Ensembl / VEP_plugins

Plugins for the Ensembl Variant Effect Predictor (VEP)
Apache License 2.0
132 stars 114 forks source link

Plugin Conservation cannot annote GERP score for INDEL correctly #678

Closed jxcao98 closed 5 months ago

jxcao98 commented 6 months ago

Dear VEP developer,

I try to annotate the gerp scores for VCF files by using the plugin Conservation.pm. It works fine for SNV but seems wrong for INDEL.

If I understand correctly, for a small deletion, VEP will return the average scores of each position. However, in my practice, I got the score of the first position, not the average.
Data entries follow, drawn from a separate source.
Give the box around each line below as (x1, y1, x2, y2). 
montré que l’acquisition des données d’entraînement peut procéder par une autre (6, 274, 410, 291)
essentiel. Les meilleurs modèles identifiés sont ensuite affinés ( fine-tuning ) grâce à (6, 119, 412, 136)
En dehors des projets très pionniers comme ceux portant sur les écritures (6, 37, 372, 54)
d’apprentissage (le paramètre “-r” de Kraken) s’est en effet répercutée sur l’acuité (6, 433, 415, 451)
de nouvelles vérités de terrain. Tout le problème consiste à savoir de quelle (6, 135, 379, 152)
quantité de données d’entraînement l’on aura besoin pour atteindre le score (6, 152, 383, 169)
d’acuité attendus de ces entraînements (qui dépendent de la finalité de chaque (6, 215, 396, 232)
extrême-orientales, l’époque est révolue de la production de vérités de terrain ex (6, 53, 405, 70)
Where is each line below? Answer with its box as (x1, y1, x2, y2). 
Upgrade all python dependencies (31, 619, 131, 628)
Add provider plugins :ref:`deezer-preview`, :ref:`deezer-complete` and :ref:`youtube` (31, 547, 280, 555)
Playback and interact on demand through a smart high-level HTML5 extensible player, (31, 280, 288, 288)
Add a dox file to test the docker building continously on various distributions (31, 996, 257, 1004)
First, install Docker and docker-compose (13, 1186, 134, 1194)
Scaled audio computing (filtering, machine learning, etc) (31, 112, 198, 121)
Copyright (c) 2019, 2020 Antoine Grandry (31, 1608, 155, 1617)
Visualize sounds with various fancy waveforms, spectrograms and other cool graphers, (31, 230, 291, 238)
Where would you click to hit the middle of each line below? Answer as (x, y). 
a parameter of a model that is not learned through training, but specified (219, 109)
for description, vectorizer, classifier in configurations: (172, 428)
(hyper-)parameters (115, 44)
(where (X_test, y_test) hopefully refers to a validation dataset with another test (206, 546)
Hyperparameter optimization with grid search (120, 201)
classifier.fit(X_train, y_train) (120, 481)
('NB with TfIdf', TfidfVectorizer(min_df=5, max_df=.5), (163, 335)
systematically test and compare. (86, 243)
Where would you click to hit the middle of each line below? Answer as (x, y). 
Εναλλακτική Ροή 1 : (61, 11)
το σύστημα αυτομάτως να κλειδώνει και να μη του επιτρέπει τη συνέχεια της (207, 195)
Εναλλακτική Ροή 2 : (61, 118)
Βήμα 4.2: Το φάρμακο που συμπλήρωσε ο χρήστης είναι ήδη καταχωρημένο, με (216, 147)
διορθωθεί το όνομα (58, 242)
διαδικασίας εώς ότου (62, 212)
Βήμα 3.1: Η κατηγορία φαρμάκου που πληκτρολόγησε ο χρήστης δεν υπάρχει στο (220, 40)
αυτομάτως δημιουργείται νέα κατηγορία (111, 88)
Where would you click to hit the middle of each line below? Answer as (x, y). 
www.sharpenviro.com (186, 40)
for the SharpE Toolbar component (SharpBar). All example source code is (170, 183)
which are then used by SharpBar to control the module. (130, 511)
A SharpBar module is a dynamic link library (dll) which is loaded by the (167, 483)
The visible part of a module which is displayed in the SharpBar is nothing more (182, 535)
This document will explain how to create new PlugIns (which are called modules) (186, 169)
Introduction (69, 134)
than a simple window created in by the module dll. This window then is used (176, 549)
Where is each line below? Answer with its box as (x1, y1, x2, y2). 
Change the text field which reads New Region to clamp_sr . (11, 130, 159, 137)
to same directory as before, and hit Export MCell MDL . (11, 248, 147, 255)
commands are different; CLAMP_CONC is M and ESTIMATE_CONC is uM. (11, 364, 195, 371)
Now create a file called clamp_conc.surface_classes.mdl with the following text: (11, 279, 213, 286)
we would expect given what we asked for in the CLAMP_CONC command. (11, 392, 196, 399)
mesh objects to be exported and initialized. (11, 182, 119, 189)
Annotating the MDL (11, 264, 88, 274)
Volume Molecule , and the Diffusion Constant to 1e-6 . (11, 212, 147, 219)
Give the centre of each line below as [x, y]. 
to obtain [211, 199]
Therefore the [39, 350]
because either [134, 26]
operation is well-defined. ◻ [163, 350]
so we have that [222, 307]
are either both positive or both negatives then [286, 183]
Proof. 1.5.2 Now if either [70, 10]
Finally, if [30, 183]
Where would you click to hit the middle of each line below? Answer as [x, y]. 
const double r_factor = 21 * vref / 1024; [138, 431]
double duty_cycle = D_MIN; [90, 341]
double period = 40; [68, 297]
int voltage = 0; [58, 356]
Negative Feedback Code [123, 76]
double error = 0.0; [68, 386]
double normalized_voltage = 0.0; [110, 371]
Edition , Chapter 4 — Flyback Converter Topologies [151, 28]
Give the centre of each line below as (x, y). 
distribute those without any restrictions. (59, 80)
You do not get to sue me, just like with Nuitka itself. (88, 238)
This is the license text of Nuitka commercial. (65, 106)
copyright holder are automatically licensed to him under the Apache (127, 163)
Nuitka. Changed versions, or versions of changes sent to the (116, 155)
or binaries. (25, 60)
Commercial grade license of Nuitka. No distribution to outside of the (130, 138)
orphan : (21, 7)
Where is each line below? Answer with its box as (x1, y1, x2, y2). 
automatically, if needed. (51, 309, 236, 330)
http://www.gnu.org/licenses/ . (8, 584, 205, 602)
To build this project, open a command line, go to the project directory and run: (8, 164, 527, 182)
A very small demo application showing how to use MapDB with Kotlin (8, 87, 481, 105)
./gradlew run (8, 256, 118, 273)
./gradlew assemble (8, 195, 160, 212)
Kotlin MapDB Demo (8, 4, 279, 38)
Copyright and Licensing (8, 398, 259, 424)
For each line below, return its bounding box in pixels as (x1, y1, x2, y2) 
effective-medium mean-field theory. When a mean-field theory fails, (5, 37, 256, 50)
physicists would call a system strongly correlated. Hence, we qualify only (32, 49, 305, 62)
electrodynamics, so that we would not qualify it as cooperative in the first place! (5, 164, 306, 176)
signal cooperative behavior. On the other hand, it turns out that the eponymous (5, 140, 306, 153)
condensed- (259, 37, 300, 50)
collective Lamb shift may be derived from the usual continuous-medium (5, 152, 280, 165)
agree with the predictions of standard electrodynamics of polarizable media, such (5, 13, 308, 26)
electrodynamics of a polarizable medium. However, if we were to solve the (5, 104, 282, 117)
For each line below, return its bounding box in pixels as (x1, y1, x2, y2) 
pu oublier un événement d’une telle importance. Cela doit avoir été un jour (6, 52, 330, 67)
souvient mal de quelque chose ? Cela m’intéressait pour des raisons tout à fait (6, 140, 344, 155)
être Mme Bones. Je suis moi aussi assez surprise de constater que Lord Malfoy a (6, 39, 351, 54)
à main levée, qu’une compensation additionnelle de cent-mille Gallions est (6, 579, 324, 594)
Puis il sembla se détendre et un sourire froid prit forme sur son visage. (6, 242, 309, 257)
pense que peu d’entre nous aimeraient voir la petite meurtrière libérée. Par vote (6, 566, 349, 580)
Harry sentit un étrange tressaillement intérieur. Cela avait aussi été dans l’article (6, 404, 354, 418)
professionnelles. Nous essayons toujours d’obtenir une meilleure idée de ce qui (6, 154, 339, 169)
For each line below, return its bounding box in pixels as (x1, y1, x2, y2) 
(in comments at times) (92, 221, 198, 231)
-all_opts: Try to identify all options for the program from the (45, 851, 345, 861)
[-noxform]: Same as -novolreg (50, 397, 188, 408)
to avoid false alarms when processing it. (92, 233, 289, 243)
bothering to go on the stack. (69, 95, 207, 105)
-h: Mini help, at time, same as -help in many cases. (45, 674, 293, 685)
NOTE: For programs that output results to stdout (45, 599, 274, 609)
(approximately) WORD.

For example, for an indel chr10:73816182 GCTT>G (GRCh38, rs1448086996), Conservation.pm returned the GERP score of -7.34, which was equal to the score of the 73816183 position. (The scores of CTT are -7.340000152587891, 0.0997999981045723, and -0.2709999978542328, respectively.)

I also found Conservation.pm cannot handle Insertion because all this type of mutation in my input files had a n/a value.

The vep version I used was VEP v109, the scripts are like this: --plugin Conservation,$PluginDataPath/conservation/gerp_conservation_scores.homo_sapiens.GRCh38.bw

Thanks in advance, Jixin

jamie-m-a commented 6 months ago

Hi @jxcao98

Yes you are understanding the intended functionality of the plugin correctly. I can reproduce the issue you have encountered and traced it back to the parsing of the scores from the bigwig file. I'll raise a ticket for this to be fixed in an upcoming release of Ensembl.

Meanwhile, you can use the following option of the plugin which takes data from the compara database rather than a bigwig file:

./vep -i variations.vcf --plugin Conservation,database,GERP_CONSERVATION_SCORE,mammals

I believe this method is working correctly to average the scores, though it will be noticeably slower than the file option.

jxcao98 commented 6 months ago

Thanks for your quick reply!

I have another small suggestion. In our variant priorization pipeline, do we care more about the maximum value of all positions than the average? For example, for a long deletion, it deserves to be prioritized if it spans any of the conserved bases.

I‘d like to have an option that returns the maximum score for the region spanned by INDELs. Do you think this is worthwhile?

jamie-m-a commented 6 months ago

I agree Jixin - I think it makes perfect sense to have the most impactful reported as an option. I'll add that to bug fix.

jxcao98 commented 5 months ago

Many thanks! I look forward to the new release!